Task statement
Write out the lines below exactly, beginning at the one with "Where is each" and stopping after the one with "bank account. The"; the pictures are not copied.

Records to process
##########

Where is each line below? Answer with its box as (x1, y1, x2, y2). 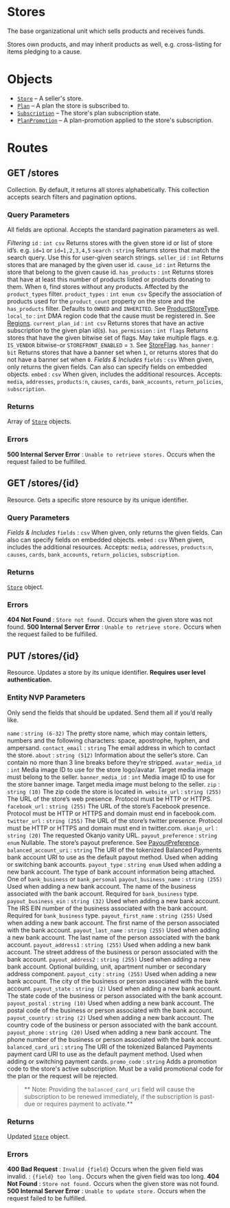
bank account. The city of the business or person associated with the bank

##########

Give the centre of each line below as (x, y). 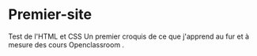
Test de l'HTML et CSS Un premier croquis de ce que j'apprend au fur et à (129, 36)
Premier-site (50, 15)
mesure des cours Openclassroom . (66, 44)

##########

Output below
Where is each line below? Answer with its box as (x1, y1, x2, y2). 
bank account. The city of the business or person associated with the bank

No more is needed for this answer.